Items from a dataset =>
☆ ☆ ☆ ☆

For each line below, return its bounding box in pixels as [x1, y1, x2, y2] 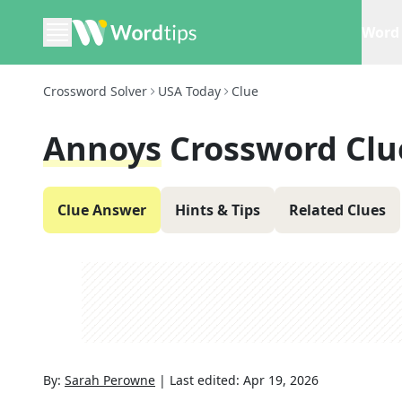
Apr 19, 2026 [243, 371, 319, 389]
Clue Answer [57, 200, 146, 220]
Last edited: [170, 371, 243, 389]
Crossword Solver [43, 83, 147, 100]
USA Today [158, 83, 221, 100]
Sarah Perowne [65, 371, 155, 389]
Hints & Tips [175, 200, 260, 220]
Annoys [43, 127, 162, 170]

☆ ☆ ☆ ☆

Exercise directions => Output exactly what runs from the line with "Apr 19, 2026 [243, 371, 319, 389]" to the final line above, both lines included, and nothing else.

Solution for this problem =>
Apr 19, 2026 [243, 371, 319, 389]
Clue Answer [57, 200, 146, 220]
Last edited: [170, 371, 243, 389]
Crossword Solver [43, 83, 147, 100]
USA Today [158, 83, 221, 100]
Sarah Perowne [65, 371, 155, 389]
Hints & Tips [175, 200, 260, 220]
Annoys [43, 127, 162, 170]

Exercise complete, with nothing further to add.